When the user specifies the column with the Auth.dist
, documenting the Levenshtein
distance between the submitted and matched authorities, then WFO.one
first prioritizes records with best match between Authorities.
Function WFO.browse
lists all the genera for a family, all species for a genus or all infraspecific levels for a species.
Function WFO.synonyms
gives all records with the acceptedNameUsageID equal to the matched accepted species shown in the first row.
Function WFO.family
provides information on the order of vascular plants, based on information available from vascular.families. Based on an internal list of bryophyte families, when the submitted plant name is a bryophyte, the function returns 'bryophyte' instead.
Value
The main function returns a data.set with the matched species details from the WFO.
Author(s)
Roeland Kindt (World Agroforestry, CIFOR-ICRAF)
References
World Flora Online. An Online Flora of All Known Plants. https://www.worldfloraonline.org
Sigovini M, Keppel E, Tagliapietra. 2016. Open Nomenclature in the biodiversity era. Methods in Ecology and Evolution 7: 1217-1225.

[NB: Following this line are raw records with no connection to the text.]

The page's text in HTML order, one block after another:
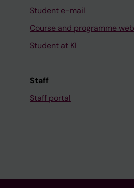
Student e-mail
Course and programme
Student at KI
Staff
Staff portal
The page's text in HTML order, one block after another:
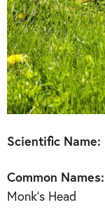
Scientific Name:
Common Names:
Monk’s Head
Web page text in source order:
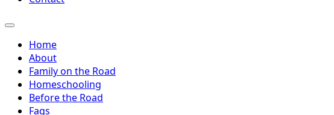
Home
About
Family on the Road
Homeschooling
Before the Road
Faqs
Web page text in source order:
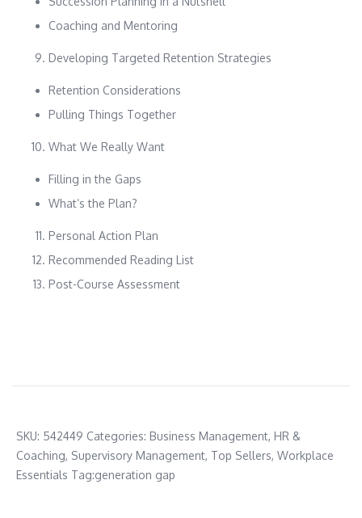
Coaching and Mentoring
Developing Targeted Retention Strategies
Retention Considerations
Pulling Things Together
What We Really Want
Filling in the Gaps
What’s the Plan?
Personal Action Plan
Recommended Reading List
Post-Course Assessment
SKU: 542449 Categories: Business Management, HR &
Coaching, Supervisory Management, Top Sellers, Workplace
Essentials Tag:generation gap
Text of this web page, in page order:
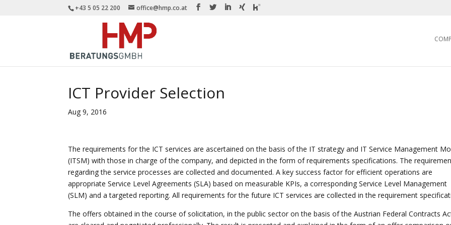
+43 5 05 22 200 office@hmp.co.at
ICT Provider Selection
Aug 9, 2016
The requirements for the ICT services are ascertained on the basis of the IT strategy and IT Service Management
(ITSM) with those in charge of the company, and depicted in the form of requirements specifications. The
regarding the service processes are collected and documented. A key success factor for efficient operations are
appropriate Service Level Agreements (SLA) based on measurable KPIs, a corresponding Service Level Management
(SLM) and a targeted reporting. All requirements for the future ICT services are collected in the requirement
The offers obtained in the course of solicitation, in the public sector on the basis of the Austrian Federal Contracts
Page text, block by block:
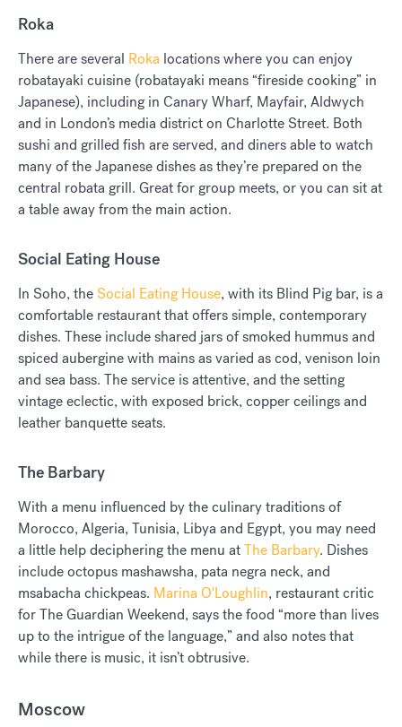
Roka
There are several Roka locations where you can enjoy
robatayaki cuisine (robatayaki means “fireside cooking” in
Japanese), including in Canary Wharf, Mayfair, Aldwych
and in London’s media district on Charlotte Street. Both
sushi and grilled fish are served, and diners able to watch
many of the Japanese dishes as they’re prepared on the
central robata grill. Great for group meets, or you can sit at
a table away from the main action.
Social Eating House
In Soho, the Social Eating House, with its Blind Pig bar, is a
comfortable restaurant that offers simple, contemporary
dishes. These include shared jars of smoked hummus and
spiced aubergine with mains as varied as cod, venison loin
and sea bass. The service is attentive, and the setting
vintage eclectic, with exposed brick, copper ceilings and
leather banquette seats.
The Barbary
With a menu influenced by the culinary traditions of
Morocco, Algeria, Tunisia, Libya and Egypt, you may need
a little help deciphering the menu atThe Barbary. Dishes
include octopus mashawsha, pata negra neck, and
msabacha chickpeas. Marina O'Loughlin, restaurant critic
for The Guardian Weekend, says the food “more than lives
up to the intrigue of the language,” and also notes that
while there is music, it isn’t obtrusive.
Moscow
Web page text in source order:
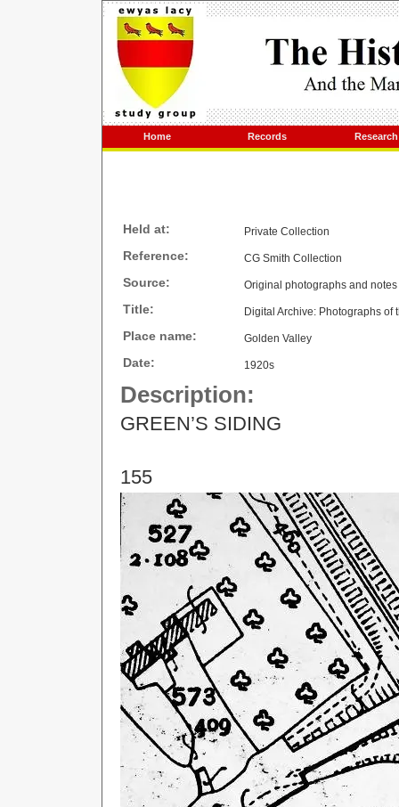
Home Records Research
Held at: Private Collection
Reference: CG Smith Collection
Source: Original photographs and notes
Title: Digital Archive: Photographs of
Place name: Golden Valley
Date: 1920s
Description:
GREEN’S SIDING
155
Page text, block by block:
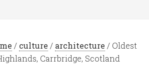
/ culture / architecture / Oldest
Carrbridge, Scotland
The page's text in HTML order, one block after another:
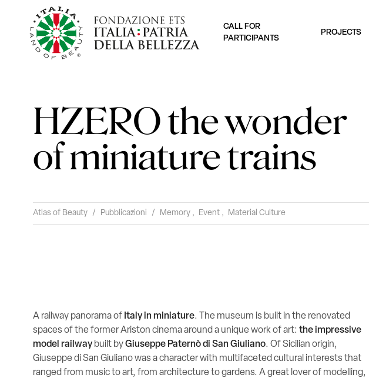
CALL FOR
PARTICIPANTS
PROJECTS
HZERO the wonder
of miniature trains
Atlas of Beauty / Pubblicazioni / Memory , Event , Material Culture
A railway panorama of Italy in miniature. The museum is built in the renovated
spaces of the former Ariston cinema around a unique work of art: the impressive
model railway built byGiuseppe Paternò di San Giuliano. Of Sicilian origin,
Giuseppe di San Giuliano was a character with multifaceted cultural interests that
ranged from music to art, from architecture to gardens. A great lover of modelling,
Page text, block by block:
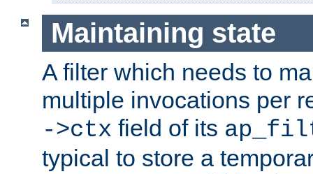
Maintaining state
A filter which needs to
multiple invocations per
->ctx field of its
typical to store a
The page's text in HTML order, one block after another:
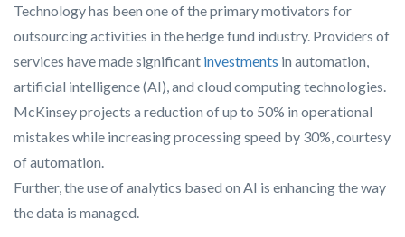
Technology has been one of the primary motivators for
outsourcing activities in the hedge fund industry. Providers of
services have made significant investments in automation,
artificial intelligence (AI), and cloud computing technologies.
McKinsey projects a reduction of up to 50% in operational
mistakes while increasing processing speed by 30%, courtesy
of automation.
Further, the use of analytics based on AI is enhancing the way
the data is managed.
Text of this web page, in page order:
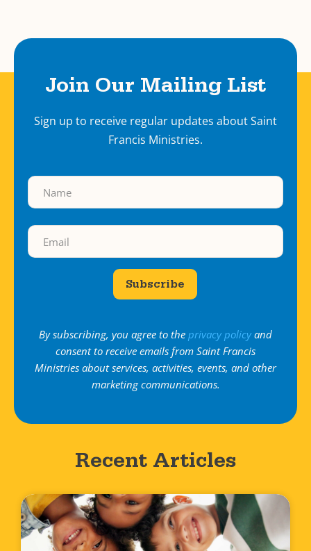
Join Our Mailing List
Sign up to receive regular updates about Saint
Francis Ministries.
Subscribe
By subscribing, you agree to the privacy policyand
consent to receive emails from Saint Francis
Ministries about services, activities, events, and other
marketing communications.
Recent Articles
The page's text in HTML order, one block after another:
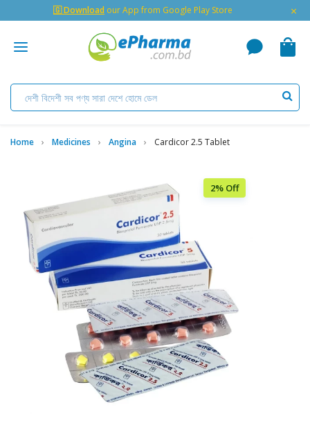
🇬 Download our App from Google Play Store ×
Home Medicines Angina Cardicor 2.5 Tablet
2% Off
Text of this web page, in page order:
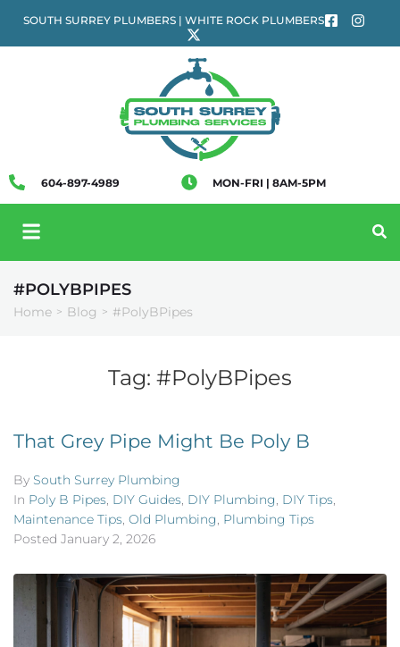
SOUTH SURREY PLUMBERS | WHITE ROCK PLUMBERS
604-897-4989 MON-FRI | 8AM-5PM
#POLYBPIPES
Home > Blog > #PolyBPipes
Tag: #PolyBPipes
That Grey Pipe Might Be Poly B
By South Surrey Plumbing
In Poly B Pipes, DIY Guides, DIY Plumbing, DIY Tips,
Maintenance Tips, Old Plumbing, Plumbing Tips
Posted January 2, 2026
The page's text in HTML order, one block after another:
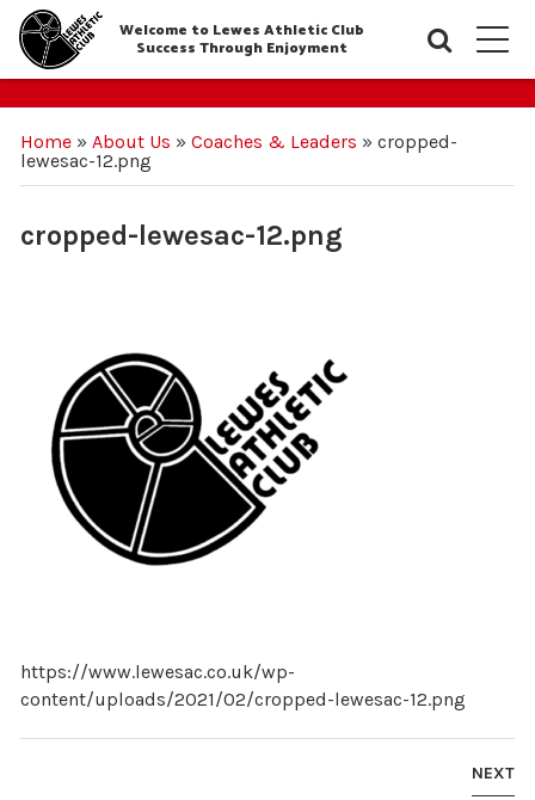
Welcome to Lewes Athletic Club
Success Through Enjoyment
Home» About Us » Coaches & Leaders » cropped-
lewesac-12.png
cropped-lewesac-12.png
https://www.lewesac.co.uk/wp-
content/uploads/2021/02/cropped-lewesac-12.png
NEXT
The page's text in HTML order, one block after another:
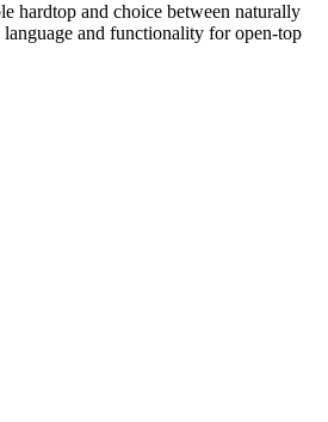
hardtop and choice between naturally
and functionality for open-top
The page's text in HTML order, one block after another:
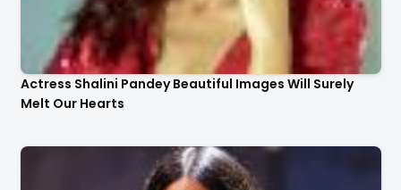
Actress Shalini Pandey Beautiful Images Will Surely
Melt Our Hearts
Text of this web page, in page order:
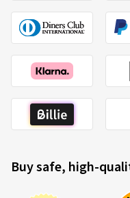
Buy safe, high-
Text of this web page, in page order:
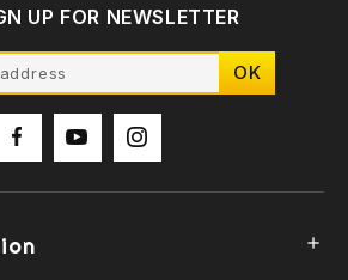
UP FOR NEWSLETTER

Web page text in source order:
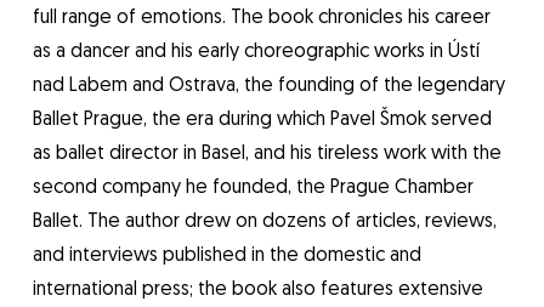
full range of emotions. The book chronicles his career
as a dancer and his early choreographic works in Ústí
nad Labem and Ostrava, the founding of the legendary
Ballet Prague, the era during which Pavel Šmok served
as ballet director in Basel, and his tireless work with the
second company he founded, the Prague Chamber
Ballet. The author drew on dozens of articles, reviews,
and interviews published in the domestic and
international press; the book also features extensive

Kindt, R. 2020. WorldFlora: An R package for exact and fuzzy matching of plant names against the World Flora Online taxonomic backbone data. Applications in Plant Sciences 8(9): e11388
See Also
Examples
data(WFO.example)
spec.test <- data.frame(spec.name=c("Faidherbia albida", "Acacia albida",
"Omalanthus populneus", "Pygeum afric"))
WFO.match(spec.data=spec.test, WFO.data=WFO.example, counter=1, verbose=TRUE)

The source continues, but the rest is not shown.